Once the build is finished I use a very standard set of inputs in the HPL.dat file. This is just to run a quick test on one core. Here is the file

Code: Select all
HPLinpack benchmark input file
HPL.out      output file name (if any)
8            device out (6=stdout,7=stderr,file)
1            # of problems sizes (N)
500         Ns
1            # of NBs
128           NBs
0            PMAP process mapping (0=Row-,1=Column-major)
1            # of process grids (P x Q)
1            Ps
1            Qs
16.0         threshold
1            # of panel fact
2            PFACTs (0=left, 1=Crout, 2=Right)
1            # of recursive stopping criterium
4            NBMINs (>= 1)
1            # of panels in recursion
2            NDIVs
1            # of recursive panel fact.
1            RFACTs (0=left, 1=Crout, 2=Right)
1            # of broadcast
1            BCASTs (0=1rg,1=1rM,2=2rg,3=2rM,4=Lng,5=LnM)
1            # of lookahead depth
1            DEPTHs (>=0)
2            SWAP (0=bin-exch,1=long,2=mix)
64           swapping threshold
0            L1 in (0=transposed,1=no-transposed) form
0            U  in (0=transposed,1=no-transposed) form
1            Equilibration (0=no,1=yes)
8            memory alignment in double (> 0)
##### This line (no. 32) is ignored (it serves as a separator). ######
0                               Number of additional problem sizes for PTRANS
1200 10000 30000                values of N
0                               number of additional blocking sizes for PTRANS
40 9 8 13 13 20 16 32 64        values of NB


Note that the product of Ps and Qs determines the number of cores. I.E 1x1 = 1
I then test this running the command

Code: Select all
./xhpl


and I get the following results

Code: Select all
================================================================================
HPLinpack 2.1  --  High-Performance Linpack benchmark  --   October 26, 2012
Written by A. Petitet and R. Clint Whaley,  Innovative Computing Laboratory, UTK
Modified by Piotr Luszczek, Innovative Computing Laboratory, UTK
Modified by Julien Langou, University of Colorado Denver
================================================================================

An explanation of the input/output parameters follows:
T/V    : Wall time / encoded variant.
N      : The order of the coefficient matrix A.
NB     : The partitioning blocking factor.
P      : The number of process rows.
Q      : The number of process columns.
Time   : Time in seconds to solve the linear system.
Gflops : Rate of execution for solving the linear system.

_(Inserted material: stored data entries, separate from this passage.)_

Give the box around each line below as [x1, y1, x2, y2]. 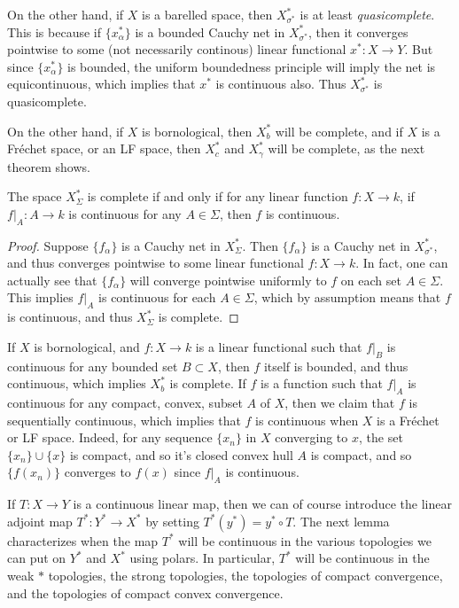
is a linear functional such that [195, 337, 362, 355]
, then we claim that [284, 393, 395, 411]
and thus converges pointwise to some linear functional [7, 253, 304, 272]
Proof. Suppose [7, 236, 89, 254]
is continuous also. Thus [215, 74, 346, 93]
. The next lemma [292, 511, 390, 530]
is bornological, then [142, 121, 253, 140]
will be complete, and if [275, 121, 403, 140]
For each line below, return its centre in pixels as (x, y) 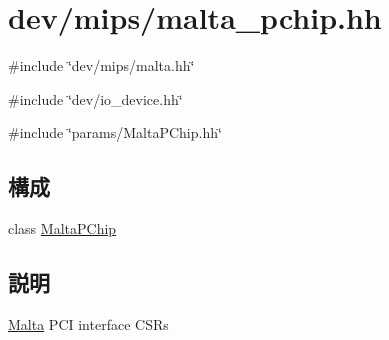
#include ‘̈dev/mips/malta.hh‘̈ (101, 65)
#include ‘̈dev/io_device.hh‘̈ (95, 98)
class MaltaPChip (62, 228)
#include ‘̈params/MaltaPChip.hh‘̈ (115, 132)
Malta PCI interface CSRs (88, 323)

The following parameter values will be used:

N      :     500
NB     :     128
PMAP   : Row-major process mapping
P      :       1
Q      :       1
PFACT  :   Right
NBMIN  :       4
NDIV   :       2
RFACT  :   Crout
BCAST  :  1ringM
DEPTH  :       1
SWAP   : Mix (threshold = 64)
L1     : transposed form
U      : transposed form
EQUIL  : yes
ALIGN  : 8 double precision words

--------------------------------------------------------------------------------

- The matrix A is randomly generated for each test.
- The following scaled residual check will be computed:
      ||Ax-b||_oo / ( eps * ( || x ||_oo * || A ||_oo + || b ||_oo ) * N )
- The relative machine precision (eps) is taken to be               1.110223e-16
- Computational tests pass if scaled residuals are less than                16.0

================================================================================
T/V                N    NB     P     Q               Time                 Gflops
--------------------------------------------------------------------------------
WR11C2R4         500   128     1     1               0.20              4.165e-01
HPL_pdgesv() start time Tue Nov 12 17:40:12 2013

HPL_pdgesv() end time   Tue Nov 12 17:40:12 2013

--------------------------------------------------------------------------------
||Ax-b||_oo/(eps*(||A||_oo*||x||_oo+||b||_oo)*N)=        0.0061553 ...... PASSED
================================================================================

Finished      1 tests with the following results:
              1 tests completed and passed residual checks,
              0 tests completed and failed residual checks,
              0 tests skipped because of illegal input values.
--------------------------------------------------------------------------------

End of Tests.
================================================================================


So for one core with no optimisation to BLAS I am seeing 416 MFLOPS. I assume for the Cortex a9 I should be seeing something closer to 1GFLOP?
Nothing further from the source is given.